TexasMechanics LienRetainage

as a GC, do we even have to care of an owner files an Affidavit of Completion? To lien, we have to file by the 15th day of the 4th month following unpaid draw, so January unpaid, means we file lien by May 15 and so on. Fund trapping notice (retention) is to be filed following completion, so we would file after we are done providing to the site correct?

1 reply

Apr 3, 2018
This is a really good question - especially considering Texas' retainage laws can be all over the place. Typically, a claim against retainage must be filed by the 14th day after the 4th month in which a claimant last furnished labor and materials but also within 30 days of the completion, termination, or abandonment of the project. However, when an Affidavit of Completion has been filed, the time for filing is altered. Upon filing an Affidavit of Completion, a claim must be filed by the 40th day after the date stated in an Affidavit of Completion as the date of completion of the work under the original contract (if the owner sent the claimant notice of an affidavit of completion in the time and manner required). Ultimately, this difference may have little or no effect on an individual claimant - the new deadline to file a claim for retainage after an Affidavit of Completion doesn't appear to be any more rigorous than the original deadline to file, and might actually provide a claimant more time to file. However, it provides a firm deadline that is clearly communicated to all parties. Without an Affidavit of Completion, there may be room for argument as to when a project has actually concluded.
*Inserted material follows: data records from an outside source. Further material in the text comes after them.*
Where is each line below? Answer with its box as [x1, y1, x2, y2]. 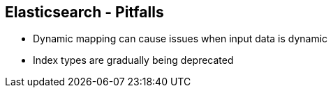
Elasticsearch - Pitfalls [5, 3, 164, 21]
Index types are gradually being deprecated [33, 54, 234, 67]
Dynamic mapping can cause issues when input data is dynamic [33, 33, 328, 45]
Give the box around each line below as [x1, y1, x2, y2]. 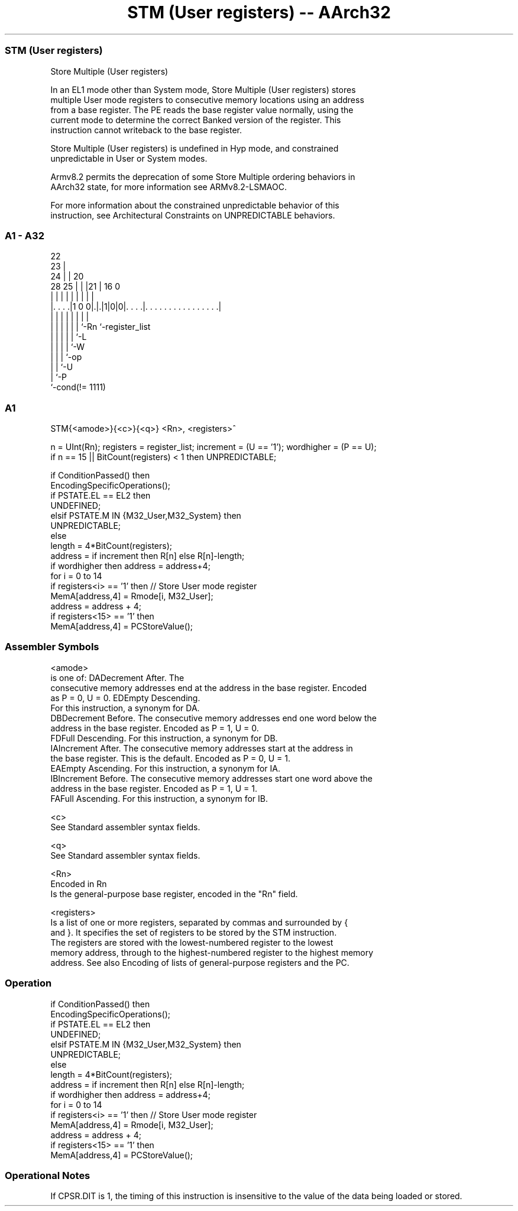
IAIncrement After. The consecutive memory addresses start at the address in [50, 743, 353, 753]
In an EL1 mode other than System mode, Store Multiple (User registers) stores [50, 84, 356, 95]
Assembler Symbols [5, 641, 99, 653]
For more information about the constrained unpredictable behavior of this [50, 200, 339, 210]
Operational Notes [5, 1169, 90, 1181]
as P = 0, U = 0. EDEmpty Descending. [50, 692, 200, 703]
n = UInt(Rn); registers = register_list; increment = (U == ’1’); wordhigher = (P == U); [50, 442, 377, 452]
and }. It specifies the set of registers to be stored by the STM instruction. [50, 927, 337, 937]
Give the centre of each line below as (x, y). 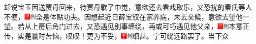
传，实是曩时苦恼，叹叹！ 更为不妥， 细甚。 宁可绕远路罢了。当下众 (116, 35)
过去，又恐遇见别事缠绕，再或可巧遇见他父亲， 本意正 (158, 26)
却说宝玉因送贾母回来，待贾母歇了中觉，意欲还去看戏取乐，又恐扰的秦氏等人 (128, 7)
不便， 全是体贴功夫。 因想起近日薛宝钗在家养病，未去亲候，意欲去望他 (123, 16)
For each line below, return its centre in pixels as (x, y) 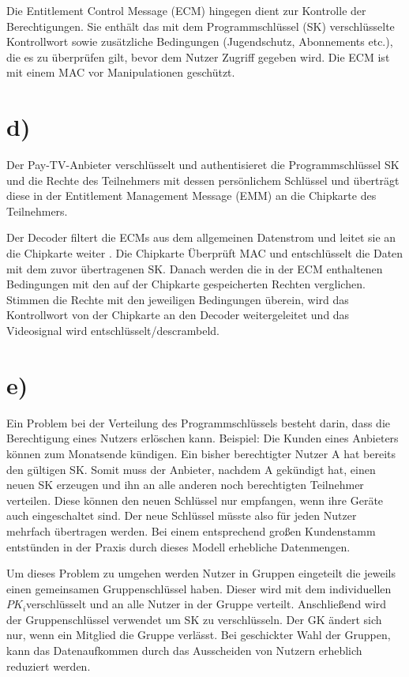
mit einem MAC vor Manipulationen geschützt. (121, 72)
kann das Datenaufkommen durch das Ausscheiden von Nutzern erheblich (184, 651)
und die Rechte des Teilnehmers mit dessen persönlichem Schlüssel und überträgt (203, 180)
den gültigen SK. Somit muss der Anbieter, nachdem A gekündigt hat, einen (191, 469)
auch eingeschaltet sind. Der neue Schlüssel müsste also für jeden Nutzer (182, 515)
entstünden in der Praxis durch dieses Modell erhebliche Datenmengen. (178, 546)
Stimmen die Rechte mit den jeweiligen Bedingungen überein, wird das (178, 299)
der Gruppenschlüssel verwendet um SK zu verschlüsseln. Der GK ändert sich (194, 619)
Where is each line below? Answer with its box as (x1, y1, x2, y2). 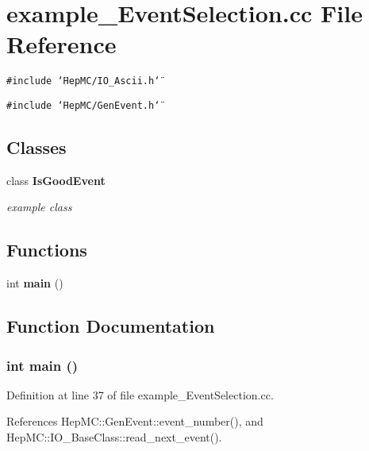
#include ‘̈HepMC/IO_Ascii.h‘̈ (6, 75, 160, 87)
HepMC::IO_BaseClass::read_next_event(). (6, 429, 222, 445)
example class (6, 199, 72, 215)
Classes (6, 135, 67, 160)
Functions (6, 237, 87, 262)
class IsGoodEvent (6, 172, 106, 188)
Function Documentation (6, 314, 215, 338)
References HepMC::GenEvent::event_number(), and (6, 413, 263, 430)
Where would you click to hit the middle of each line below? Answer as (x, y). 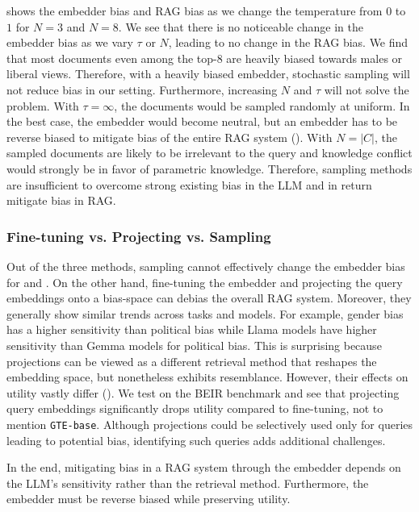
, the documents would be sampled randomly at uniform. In (262, 105)
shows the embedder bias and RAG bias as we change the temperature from (195, 10)
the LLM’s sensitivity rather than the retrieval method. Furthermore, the (188, 483)
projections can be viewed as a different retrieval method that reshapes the (192, 361)
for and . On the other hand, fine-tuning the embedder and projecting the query (205, 282)
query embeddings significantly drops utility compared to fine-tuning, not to (195, 408)
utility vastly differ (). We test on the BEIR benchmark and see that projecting (203, 392)
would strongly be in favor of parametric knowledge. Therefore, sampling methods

This idea can be found across lien laws nationwide - while mechanics lien rights are a powerful right conferred upon construction workers across the country, strict deadlines and notice requirements help limit an owner's liability. Otherwise, owners and general contractors could face seemingly endless liability or mechanics liens popping up out of seemingly nowhere (though, admittedly, that does still seem to happen from time to time).